Again he survived, but he was laid up for weeks with a musket ball in his left lung and more than a dozen other wounds. A few years later, in 1805, he was given his first command. His vessel, the HMS Woolwich, was assigned to conduct a hydrographic survey of the coast of South America. This was followed by many more hydrographic surveys, and it was during these expeditions that he developed his first versions of his wind force scale, as well as rough notes for his book on forecasting at sea eventually entitled Weather Notation.

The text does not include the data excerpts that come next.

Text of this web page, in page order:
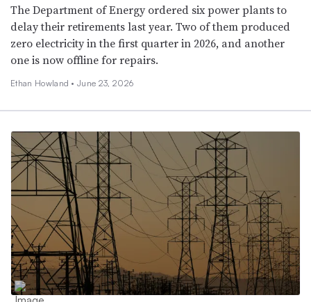
The Department of Energy ordered six power plants to
delay their retirements last year. Two of them produced
zero electricity in the first quarter in 2026, and another
one is now offline for repairs.
Ethan Howland •June 23, 2026

In 1812, his Royal Navy surveys found him in the eastern Mediterranean commanding the HMS Frederickstein on a mission that also included patrols against local pirates. In June, a landing party from his ship was fired upon by pashas, and Beaufort went ashore to rescue his crew. As they were returning to the ship, a sniper shot Beaufort and the ball shattered his hip. He convalesced onboard for months and eventually returned to England, but he never saw active sea duty again, although he remained in the navy. In 1829, he was appointed hydrographer to the Admiralty; and in 1846, he was promoted to rear admiral. By 1838, the British navy adopted his wind force scale, which is still used by all seagoing vessels.